Robert Musil werd geboren op 6 november 1880 in Klagenfurt. Zijn vader was een ingenieur, die, toen zijn zoon tien jaar was, professor in de machinebouw aan de Technische Hogeschool van Brünn werd. Daar ging de jonge Musil naar de Realschule, maar in 1892 bezocht hij te Eisenstadt de militaire school, en twee jaar later te Mährisch-Weißkirchen. Gedurende één jaar vatte hij een militaire opleiding in Wenen aan, maar hij besloot in 1898 voor ingenieur te studeren. Na voltooiing van zijn studies was hij vrijwillige infanterist voor de Donaumonarchie, waarna hij in 1902 korte tijd assisteerde aan de Technische Hogeschool van Stuttgart. Hij had een vijf jaar durende relatie met Herma Dietz, tot 1907. In Berlijn studeerde hij vervolgens psychologie, filosofie en wiskunde, en promoveerde met een studie omtrent Ernst Mach in 1908. Hij huwde in 1911 met de schilderes Martha Marcovaldi, die joods was (Musil had zich echter tot het protestantisme bekeerd). Hij bleef tot de WO I in Berlijn wonen, waar hij als bibliothecaris werkte, en belandde in de vroege jaren 1920 op het Ministerie van Defensie. Tijdens de oorlog werd hij in Zuid-Tirol tot kapitein bevorderd. Na 1923 leefde hij uitsluitend van de pen, wat hem dikwijls zwaar viel. Musil leefde grotendeels van giften, onder andere van de uitgeverij Rowohlt. Na de Anschluss in 1938 werden Musils boeken in het Duitse Rijk verboden, en hij emigreerde. Hij stierf tijdens de Tweede Wereldoorlog in ballingschap in Zwitserland, verpauperd en onbekend. De hernieuwde publicatie in 1952 van zijn monumentale, nooit voltooide roman Der Mann ohne Eigenschaften (in het Nederlands vertaald als De man zonder eigenschappen) maakte hem postuum wereldberoemd.

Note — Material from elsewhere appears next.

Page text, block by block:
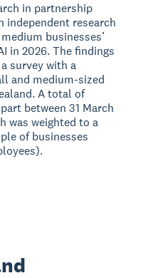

Uit: Der Mann ohne Eigenschaften (Hamburg 1952, S. 649-650)
[…] als einer jener scheinbar abseitigen und abstrakten Gedanken, die in seinem Leben oft so unmittelbare Bedeutung gewannen, fiel ihm ein, daß das Gesetz dieses Lebens, nach dem man sich, überlastet und von Einfalt träumend sehnt, kein anderes sei als das der erzählerischen Ordnung! Jener einfachen Ordnung, die darin besteht, daß man sagen kann: “Als das geschehen war, hat sich jenes ereignet!” Es ist die einfache Reihenfolge, die Abbildung der überwältigenden Mannigfaltigkeit des Lebens in einer eindimensionalen, wie ein Mathematiker sagen würde, was uns beruhigt; die Aufreihung alles dessen, was in Raum und Zeit geschehen ist, auf einen Faden, eben jenen berühmten “Faden der Erzählung”, aus dem nun also auch der Lebensfaden besteht. Wohl dem, der sagen kann “als”, “ehe” und “nachdem”! Es mag ihm Schlechtes widerfahren sein, oder er mag sich in Schmerzen gewunden haben: sobald er imstande ist, die Ereignisse in der Reihenfolge ihres zeitlichen Ablaufes wiederzugeben, wird ihm so wohl, als schiene ihm die Sonne auf den Magen. Das ist es, was sich der Roman künstlich zunutze gemacht hat: der Wanderer mag bei strömenden Regen die Landstraße reiten oder bei zwanzig Grad Kälte mit den Füßen im Schnee knirschen, dem Leser wird behaglich zumute, und das wäre schwer zu begreifen, wenn dieser ewige Kunstgriff der Epik, mit dem schon die Kinderfrauen ihre Kleinen beruhigen, diese bewährteste “perspektivische Verkürzung des Verstandes” nicht schon zum Leben selbst gehörte. Die meisten Menschen sind im Grundverhältnis zu sich selbst Erzähler. Sie lieben nicht die Lyrik, oder nur für Augenblicke, und wenn in den Faden des Lebens auch ein wenig “weil” und “damit” hineingeknüpft wird, so verabscheuen sie doch alle Besinnung, die darüber hinausgreift: sie lieben das ordentliche Nacheinander von Tatsachen, weil es einer Notwendigkeit gleichsieht, und fühlen sich durch den Eindruck, daß ihr Leben einen “Lauf” habe, irgendwie im Chaos geborgen. Und Ulrich bemerkte nun, daß ihm dieses primitiv Epische abhanden gekommen sei, woran das private Leben noch festhält, obgleich öffentlich alles schon unerzählerisch geworden ist und nicht einem “Faden” mehr folgt, sondern sich in einer unendlich verwobenen Fläche ausbreitet.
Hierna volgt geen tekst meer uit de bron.